Stored data:
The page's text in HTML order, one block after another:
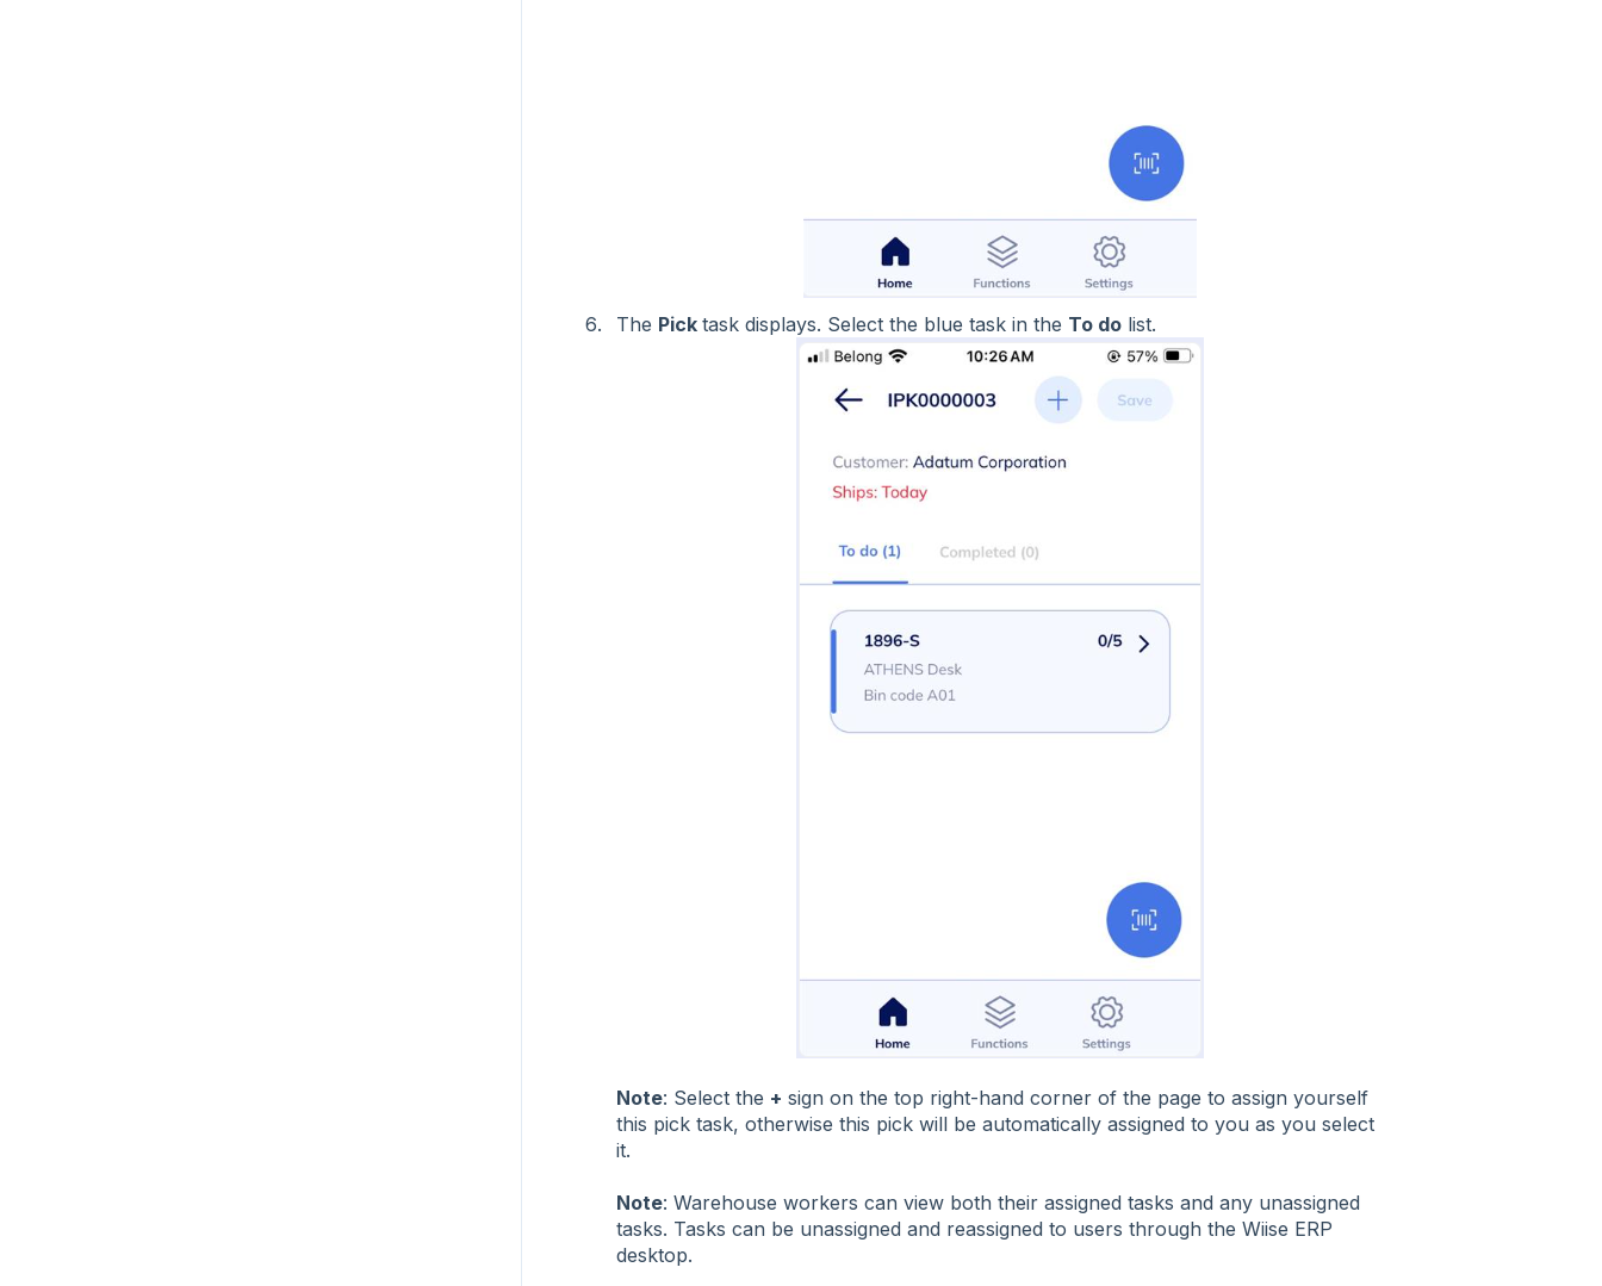
The Pick task displays. Select the blue task in the To dolist.
Note: Select the + sign on the top right-hand corner of the page to assign yourself
this pick task, otherwise this pick will be automatically assigned to you as you select
it.
Note: Warehouse workers can view both their assigned tasks and any unassigned
tasks. Tasks can be unassigned and reassigned to users through the Wiise ERP
desktop.
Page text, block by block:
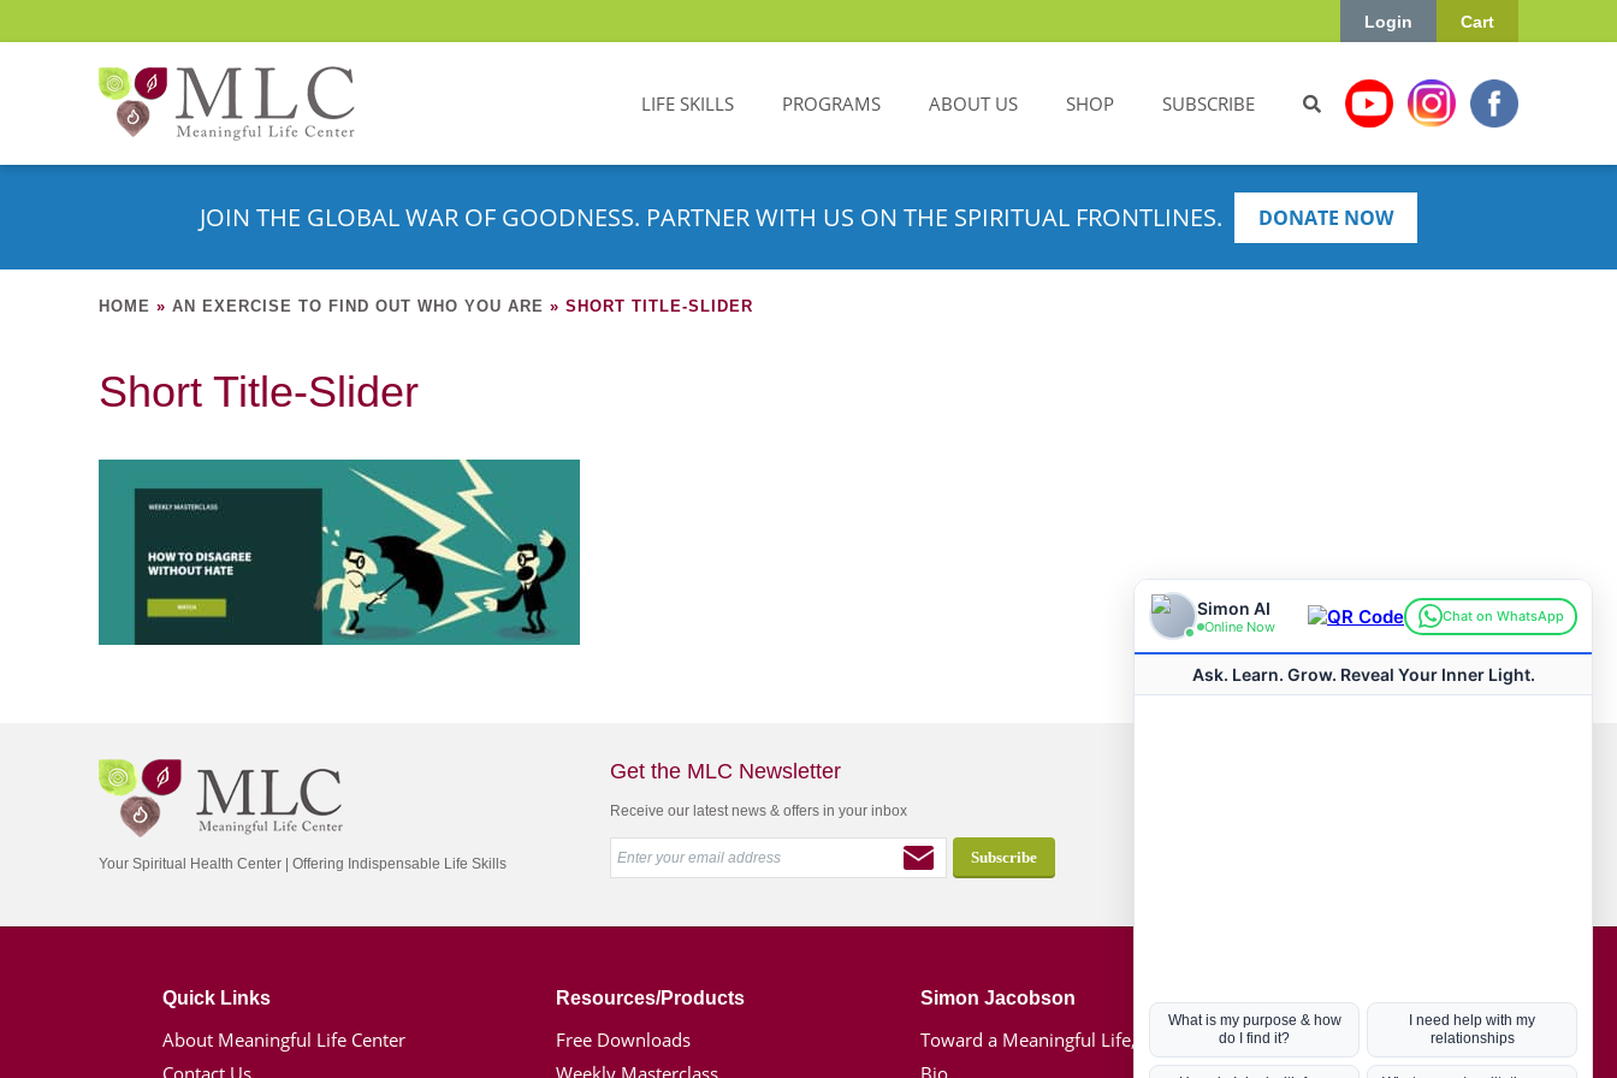
Cart
Login
LIFE SKILLS PROGRAMS ABOUT US SHOP SUBSCRIBE
JOIN THE GLOBAL WAR OF GOODNESS. PARTNER WITH US ON THE SPIRITUAL FRONTLINES. DONATE NOW
HOME » AN EXERCISE TO FIND OUT WHO YOU ARE » SHORT TITLE-SLIDER
Short Title-Slider
Your Spiritual Health Center | Offering Indispensable Life Skills
Get the MLC Newsletter
Receive our latest news & offers in your inbox
Quick Links
About Meaningful Life Center
Contact Us
Resources/Products
Free Downloads
Weekly Masterclass
Simon Jacobson
Toward a Meaningful Life, Book
Bio
Hot Topics
Coronavirus
Kabbalah
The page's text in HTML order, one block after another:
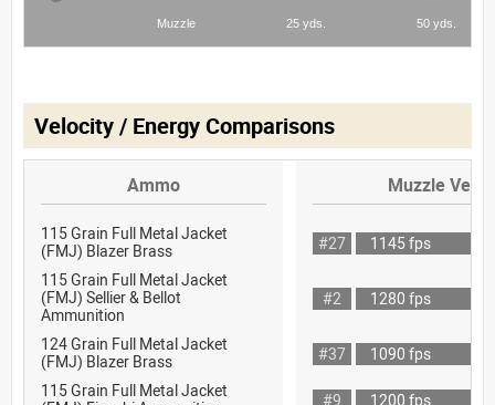
Velocity / Energy Comparisons
Ammo Muzzle
115 Grain Full Metal Jacket
(FMJ) Blazer Brass
#27
1145 fps
115 Grain Full Metal Jacket
(FMJ) Sellier & Bellot
Ammunition
#2 1280 fps
124 Grain Full Metal Jacket
(FMJ) Blazer Brass
#37
1090 fps
115 Grain Full Metal Jacket
#9
1200 fps
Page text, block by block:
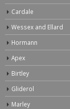
Cardale
Wessex and Ellard
Hormann
Apex
Birtley
Gliderol
Marley
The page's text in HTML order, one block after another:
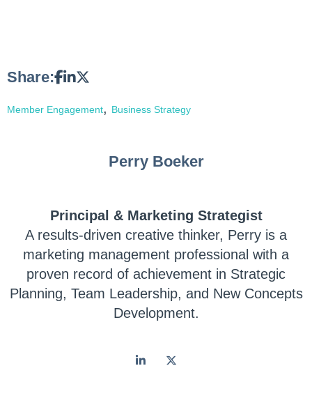
Share:
Member Engagement, Business Strategy
Perry Boeker
Principal & Marketing Strategist
A results-driven creative thinker, Perry is a
marketing management professional with a
proven record of achievement in Strategic
Planning, Team Leadership, and New Concepts
Development.
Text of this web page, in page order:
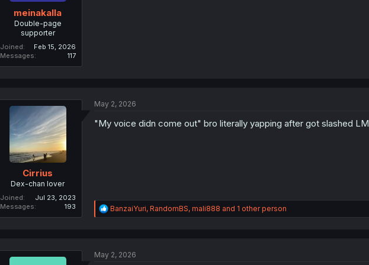
meinakalla
Double-page
supporter
Joined
Feb 15, 2026
Messages
117
Cirrius
Dex-chan lover
Joined
Jul 23, 2023
Messages
193
May 2, 2026
"My voice didn come out" bro literally yapping after got slashed
R
e
BanzaiYuri, RandomBS, mali888 and 1 other person
May 2, 2026

● WHAT TO WORK ON
Reproduce each line from the records that contains the word "Perry".

● FINAL ANSWER
Perry Boeker
A results-driven creative thinker, Perry is a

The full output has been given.